It is so rare to find a film where you become quickly, simply absorbed in the story. You want to know what happens next. Caroline Link’s “Nowhere in Africa” is a film like that, telling the story of a German Jewish family who escapes from the Nazis by going to live and work on a farm in rural Kenya. It’s a hard-scrabble farm in a dry region, and the father, who used to be a lawyer, is paid a pittance to be the manager. At first, his wife hates it. Their daughter, who is 5 when she arrives, takes to Africa with an immediate and instinctive love.
We see the mother and daughter, Jettel and Regina Redlich (Juliane Kohler and Lea Kurka), in their comfortable world in Frankfurt. The mother likes clothes, luxury, elegance. Her husband, Walter (Merab Ninidze), reading the ominous signs of the rise of Nazism, has gone ahead to East Africa and now writes asking them to join him–“and please bring a refrigerator, which we will really need, and not our china or anything like that.” What Jettel brings is a ballroom gown, which will be spectacularly unnecessary.
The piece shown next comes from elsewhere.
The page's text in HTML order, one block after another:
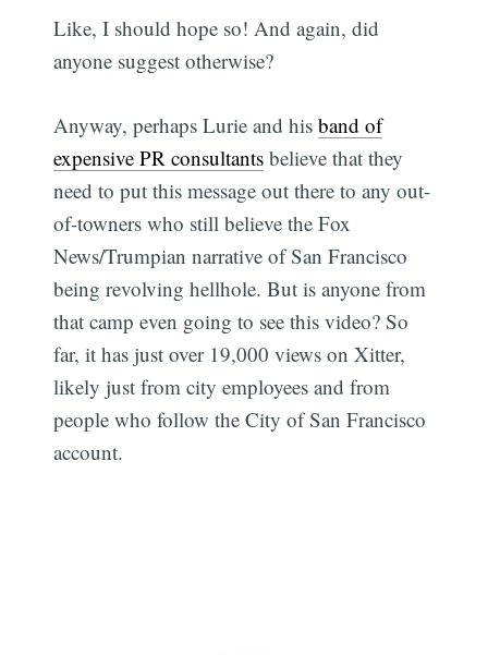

The marriage is a troubled one. Jettel thinks herself in a godforsaken place and Walter, who works hard but is not a natural farmer, has little sympathy with her. Their sex life fades: “You only let me under your shirt when I’m a lawyer,” he tells her once when his advance is turned away. But little Regina loves every moment of every day. She makes friends with the African children her age, with that uncomplicated acceptance that children have, and seems to learn their language overnight. She picks up their lore and stories, and is at home in the bush.
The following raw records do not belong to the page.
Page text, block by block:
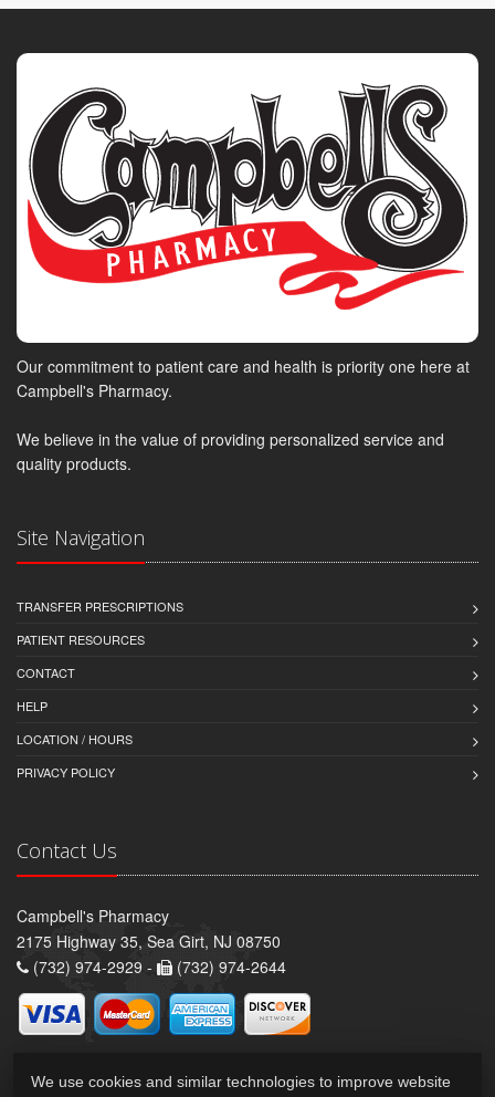
Our commitment to patient care and health is priority one here at
Campbell's Pharmacy.
We believe in the value of providing personalized service and
quality products.
Site Navigation
TRANSFER PRESCRIPTIONS
PATIENT RESOURCES
CONTACT
HELP
LOCATION / HOURS
PRIVACY POLICY
Contact Us
Campbell's Pharmacy
2175 Highway 35, Sea Girt, NJ 08750
(732) 974-2929 -
(732) 974-2644
We use cookies and similar technologies to improve website
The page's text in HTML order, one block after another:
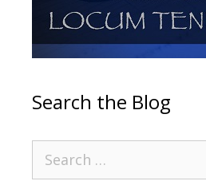
Search the Blog
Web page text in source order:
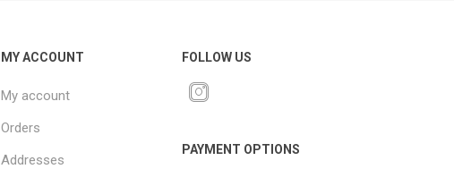
MY ACCOUNT
My account
Orders
Addresses
FOLLOW US
PAYMENT OPTIONS
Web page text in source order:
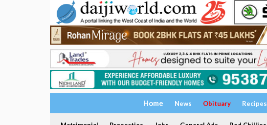
Home News Obituary Recipes

Jettel, meanwhile, has a rocky start with Owuor (Sidede Onyulo), the farm cook. He is a tall, proud, competent man from the regional tribe, the Masai, who soon loves Regina like his own daughter. Jettel makes the mistake of treating him like a servant when he sees himself as a professional. He never compromises local custom regarding cooks. Asked to help dig a well, he explains, “I’m a cook. Cooks don’t dig in the ground.” And for that matter, “Men don’t carry water.” They are outsiders here in three ways: as white people, as Germans and as Jews. The first presents the least difficulty because the tribal people on the land are friendly and helpful. Their status as Germans creates an ironic situation when war is declared and they are rounded up by the British colonial authorities as enemy aliens; this is absurd, since they are refugees from the enemy, but before the mistake can be corrected, they are transported to Nairobi and interred–ironically, in a luxury hotel that has been pressed into service. As high tea is served to them, a British officer asks the hotel manager if the prisoners need to be treated so well. “These are our standards and we are not willing to compromise,” the manager replies proudly.
To the Africans, they are not Jews, Germans or aliens, but simply white farmers; the rise of anti-colonialism is still in the future in this district. Regina, so young when she left Europe, therefore hasn’t tasted anti-Semitism until her parents send her into town to a boarding school. Now a pretty teenager (played by Karoline Eckertz), she is surprised to hear the headmaster say, “The Jews will stand outside the classroom as we recite the Lord’s Prayer.” As time passes and the beauty and complexity of the land becomes clear to Jettel, she begins slowly to feel more at home. Her husband is vindicated in moving his family to Africa; letters arrive with sad news of family members deported to death camps. But he always considers Africa a temporary haven, and his attention is focused on a return to Europe. Each member of the Redlich family has a separate arc: The mother grows to like Africa as the father likes it less, and their daughter loves it always.
The story is told through the eyes of the daughter (Eckertz is the narrator); Link’s screenplay is based on a best-selling German novel by Stefanie Zweig, who treats such matters as Jettel’s brief affair with a British officer as it might have been perceived, and interpreted, by the daughter. Link’s style permits the narrative to flow as it might in memory, and although there are dramatic high points (such as a fire and a plague of locusts), they are not interruptions but part of the rhythm of African life, and are joined by the sacrifice of a lamb (for rain) and an all-night ritual ceremony that the young girl will never forget. Link’s film, which won five German Film Awards, including best film, has now been nominated for an Academy Award as best foreign language film, and comes after another extraordinary film, her 1996 “Beyond Silence,” also an Oscar nominee. That one was also about the daughter of a troubled marriage; the heroine was the hearing child of a deaf couple. I respond strongly to Link’s interest in good stories and vivid, well-defined characters; this film is less message than memory, depending on the strength of the material to make all of the points. We feel as if we have lived it.